Quatorzième séquence : La trahison
Note 4 : Sa première vapeur, heu… pardon, sa première rencontre sanglante avec Psychœ remontait à l’hiver dernier. Il travaillait alors comme un misérable alchimiste au Pont de Combes-la-Buse. |
Crevert prit sa tête entre ses mains, pensivement…
Décidément, cette note 4 et le
métissage des divers documents retrouvés dans la belle étable clarifiaient on ne peut mieux la situation. On y parlait, par exemple, de Psychæ et de
ses premières équerres avec le père Fétiche. Puis les textes abondaient en détails sur le Père Fétiche…
Il faut dire qu’il avait toujours éprouvé toutes les peines du monde à les discerner l’un de l’autre. Leurs noms
ridicules le mettaient mal à l’aise et introduisaient une coloration d’officier dans leurs équerres.

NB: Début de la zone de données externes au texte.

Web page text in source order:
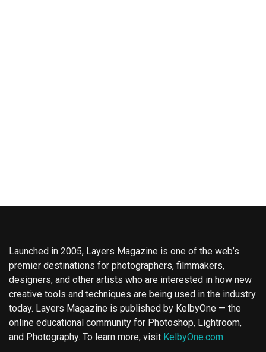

Cela aiderait-il Crevert à désintégrer le micro du vase à fleurs jaunes ?
Il l’ignorait encore.
L’Écholapsus :
C’est à partir de ces phrases mystérieuses ou volontairement
déroutantes, enregistrées par le micro, que nous allons devoir écrémer nos informations. Cette référence à tout ce qui est
« psy », voire « psychique », tendrait à nous aiguiller vers un terrain mentalement dangereux.

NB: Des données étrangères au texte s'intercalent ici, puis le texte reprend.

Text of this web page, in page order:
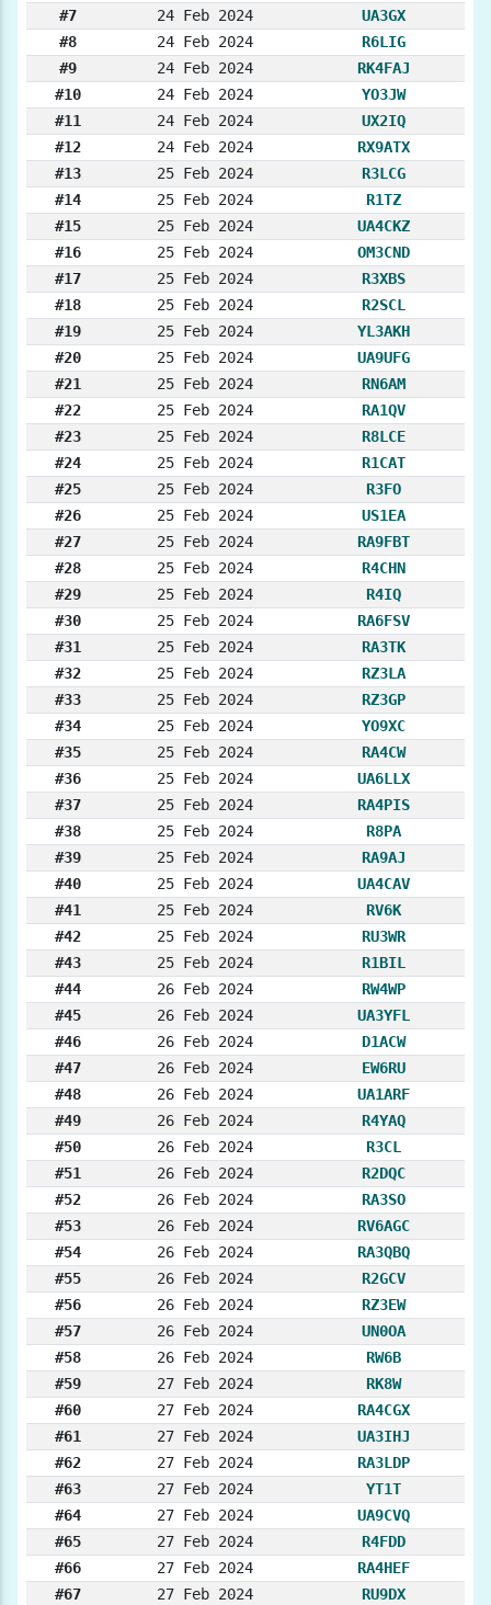
#7
24 Feb 2024
UA3GX
#8
24 Feb 2024
R6LIG
#9
24 Feb 2024
RK4FAJ
#10
24 Feb 2024
YO3JW
#11
24 Feb 2024
UX2IQ
#12
24 Feb 2024
RX9ATX
#13
25 Feb 2024
R3LCG
#14
25 Feb 2024
R1TZ
#15
25 Feb 2024
UA4CKZ
#16
25 Feb 2024
OM3CND
#17
25 Feb 2024
R3XBS
#18
25 Feb 2024
R2SCL
#19
25 Feb 2024
YL3AKH
#20
25 Feb 2024
UA9UFG
#21
25 Feb 2024
RN6AM
#22
25 Feb 2024
RA1QV
#23
25 Feb 2024
R8LCE
#24
25 Feb 2024
R1CAT
#25
25 Feb 2024
R3FO
#26
25 Feb 2024
US1EA
#27
25 Feb 2024
RA9FBT
#28
25 Feb 2024
R4CHN
#29
25 Feb 2024
R4IQ
#30
25 Feb 2024
RA6FSV
#31
25 Feb 2024
RA3TK
#32
25 Feb 2024
RZ3LA
#33
25 Feb 2024
RZ3GP
#34
25 Feb 2024
YO9XC
#35
25 Feb 2024
RA4CW
#36
25 Feb 2024
UA6LLX
#37
25 Feb 2024
RA4PIS
#38
25 Feb 2024
R8PA
#39
25 Feb 2024
RA9AJ
#40
25 Feb 2024
UA4CAV
#41
25 Feb 2024
RV6K
#42
25 Feb 2024
RU3WR
#43
25 Feb 2024
R1BIL
#44
26 Feb 2024
RW4WP
#45
26 Feb 2024
UA3YFL
#46
26 Feb 2024
D1ACW
#47
26 Feb 2024
EW6RU
#48
26 Feb 2024
UA1ARF
#49
26 Feb 2024
R4YAQ
#50
26 Feb 2024
R3CL
#51
26 Feb 2024
R2DQC
#52
26 Feb 2024
RA3SO
#53
26 Feb 2024
RV6AGC
#54
26 Feb 2024
RA3QBQ
#55
26 Feb 2024
R2GCV
#56
26 Feb 2024
RZ3EW
#57
26 Feb 2024
UN0OA
#58
26 Feb 2024
RW6B
#59
27 Feb 2024
RK8W
#60
27 Feb 2024
RA4CGX
#61
27 Feb 2024
UA3IHJ
#62
27 Feb 2024
RA3LDP
#63
27 Feb 2024
YT1T
#64
27 Feb 2024
UA9CVQ
#65
27 Feb 2024
R4FDD
#66
27 Feb 2024
RA4HEF
#67
27 Feb 2024
RU9DX

Or Crevert semble vouloir fermer cette option.
Il faisait clair depuis peu de minutes : dix !
Crevert avait malencontreusement fait le grand vœu de s’appeler Crevure.
Psychœ entra si vite dans la cellule KV-23 que Crevure eut à peine le temps de
noter.
― Alors, à ton avis, Crevure, combien de fois apparais-je au cours de
cette histoire ?
Puis elle disparut par la porte de derrière.
― Non, Psychœ, je t’en prie, par où tu veux, mais pas par cette porte !
Trop tard ! Claqua la
porte.
Vingt secondes plus tard, Crevure, pied au plancher, roulait à toute allure vers
Combes-la-Buse. Il s’y arrêta et prit rapidement une cellule à l’Hôtel Œdipe.
L’Écholapsus :
Attention, en littérature, une porte n’a pas tout à fait la même fonction que dans la réalité. Elle ressemble plutôt à un dispositif pictural, à un cadre.
Elle dévoile ce qu’il y a de l’autre côté, ou encore, instrument du
destin, elle fait transiter un personnage.
― Quelle cellule désirez-vous donc, Monsieur Crevure ?
― La 2.
Montant ses bagages, il se rendit compte que Psychœ avait claqué la porte sur ses doigts : il restait un espoir.
Crevert fonça sur la porte et l’ouvrit, libérant la main coincée de Psychœ.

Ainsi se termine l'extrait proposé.